От тебя не ждал я, канцлер, столь кощунственных речей:

Хоть и omnibus communis {*}, он - избранник средь людей.

Дар чудесный исцеленья небом дан ему в удел:

Прокаженного лишь тронет - тот уже и чист, и цел.

Он и мертвых воскрешал бы, если б только захотел!

Иудейский вождь однажды солнца бег остановил,

И, пока врагов разил он, месяц неподвижен был:

Повторить такое чудо у Канута хватит сил".

"Значит, солнце подчинится моему приказу "стой!"?

Вопросил Канут, - И властен я над бледною луной?

Значит, должен, усмирившись, мне покорствовать прибой!

Так иль нет?
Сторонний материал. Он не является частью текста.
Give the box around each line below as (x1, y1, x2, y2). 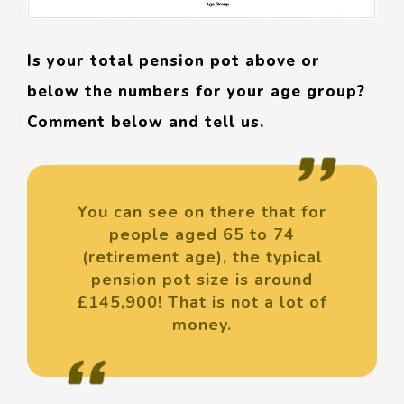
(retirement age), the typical (81, 246, 323, 269)
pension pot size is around (91, 269, 313, 291)
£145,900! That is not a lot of (77, 291, 327, 314)
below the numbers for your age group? (27, 81, 365, 103)
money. (172, 314, 232, 336)
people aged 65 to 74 (109, 224, 295, 246)
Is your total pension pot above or (27, 50, 320, 72)
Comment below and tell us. (27, 112, 264, 133)
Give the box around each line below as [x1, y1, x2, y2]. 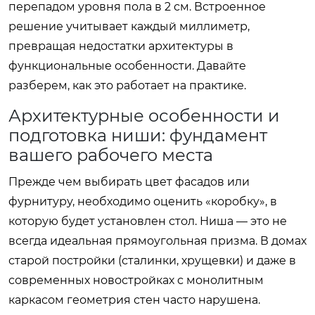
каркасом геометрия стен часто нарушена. [8, 292, 260, 307]
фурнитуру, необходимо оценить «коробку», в [8, 194, 277, 208]
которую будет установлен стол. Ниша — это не [8, 214, 287, 228]
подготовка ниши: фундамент [8, 124, 267, 146]
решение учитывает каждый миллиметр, [8, 19, 250, 33]
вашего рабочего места [8, 144, 213, 165]
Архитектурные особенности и [8, 105, 280, 126]
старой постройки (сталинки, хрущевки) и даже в [8, 253, 296, 267]
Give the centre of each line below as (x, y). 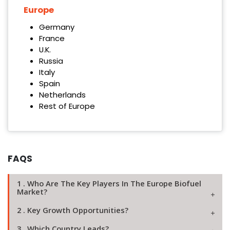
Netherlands (62, 95)
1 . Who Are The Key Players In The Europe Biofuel (109, 184)
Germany (56, 27)
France (52, 39)
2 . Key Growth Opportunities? (73, 210)
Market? (32, 192)
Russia (51, 61)
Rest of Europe (67, 106)
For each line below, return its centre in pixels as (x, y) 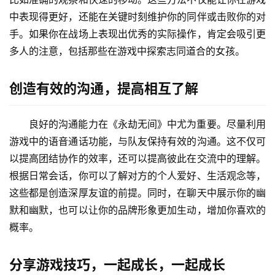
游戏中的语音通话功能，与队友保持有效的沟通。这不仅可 (137, 141)
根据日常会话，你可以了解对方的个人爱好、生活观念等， (137, 176)
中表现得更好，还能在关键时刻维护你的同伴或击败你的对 (137, 17)
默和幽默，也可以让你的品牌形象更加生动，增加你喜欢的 (137, 210)
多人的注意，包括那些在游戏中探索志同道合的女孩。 (127, 51)
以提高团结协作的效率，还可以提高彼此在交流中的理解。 (137, 159)
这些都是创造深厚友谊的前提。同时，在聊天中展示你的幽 (137, 193)
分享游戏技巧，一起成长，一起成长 (117, 265)
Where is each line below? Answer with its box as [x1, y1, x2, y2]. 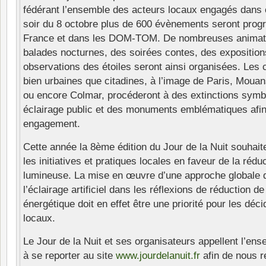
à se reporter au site [23, 250, 116, 262]
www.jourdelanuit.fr [116, 250, 200, 262]
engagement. [23, 118, 80, 130]
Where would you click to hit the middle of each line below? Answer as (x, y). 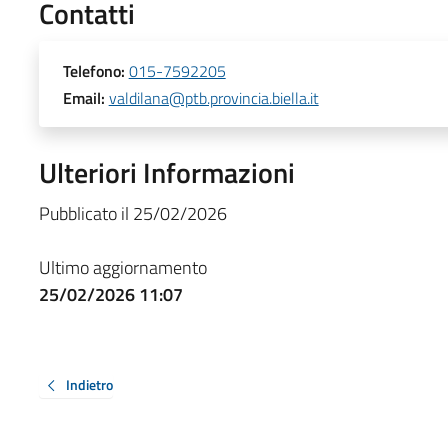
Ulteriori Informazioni (166, 172)
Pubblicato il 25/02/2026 (132, 213)
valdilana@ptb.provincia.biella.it (213, 97)
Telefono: (93, 70)
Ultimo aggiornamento (122, 267)
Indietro (89, 384)
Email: (83, 97)

Признать готов ли власть мою морской простор?"

"Все твое, - твердит епископ, - суша, море, звездный хор".

И кричит Канут: "Ни с места! - в бездну вод вперяя взор.
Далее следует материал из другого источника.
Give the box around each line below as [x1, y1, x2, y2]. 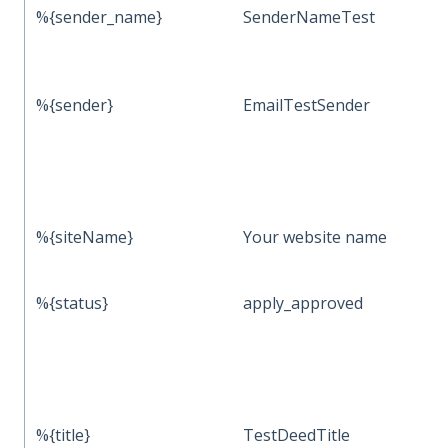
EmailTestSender [243, 93, 371, 116]
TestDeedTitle [243, 423, 351, 446]
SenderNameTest [243, 5, 376, 28]
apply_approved [243, 291, 364, 314]
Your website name [243, 225, 388, 248]
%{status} [36, 291, 109, 314]
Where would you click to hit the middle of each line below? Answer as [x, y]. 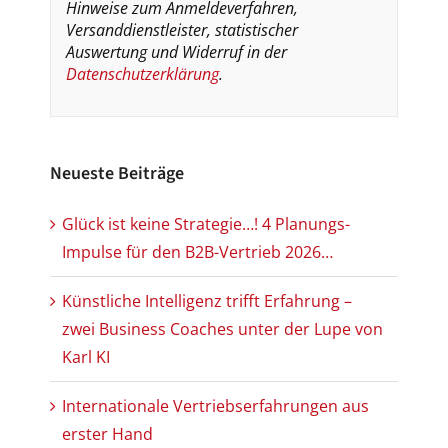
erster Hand [107, 433]
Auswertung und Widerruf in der [176, 51]
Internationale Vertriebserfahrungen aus [215, 405]
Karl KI [86, 356]
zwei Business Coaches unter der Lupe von [222, 328]
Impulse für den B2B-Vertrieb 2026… [197, 251]
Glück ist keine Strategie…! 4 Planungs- [206, 223]
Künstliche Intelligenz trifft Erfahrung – [207, 300]
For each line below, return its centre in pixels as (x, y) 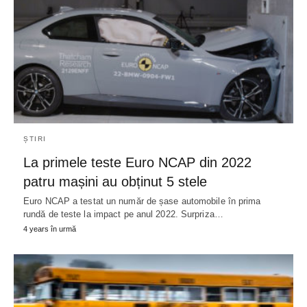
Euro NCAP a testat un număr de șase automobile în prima (142, 201)
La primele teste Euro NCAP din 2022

Коль моя стопа монаршья попирала этот брег,

Для тебя, прибой, священен и запретен он навек.

Прекрати же, раб мятежный, свой кощунственный набег!"

Но ревет осатанело океан, валы бегут,

С диким воем брег песчаный приступом они берут.

Отступает свита, канцлер, и епископ, и Канут.

С той поры речам холопским положил Канут конец,

И в ларец бесценный запер он монарший свой венец,

Ибо люди все ничтожны, а велик один творец.

Нет давным-давно Канута, но бессмертен раб и льстец {**}.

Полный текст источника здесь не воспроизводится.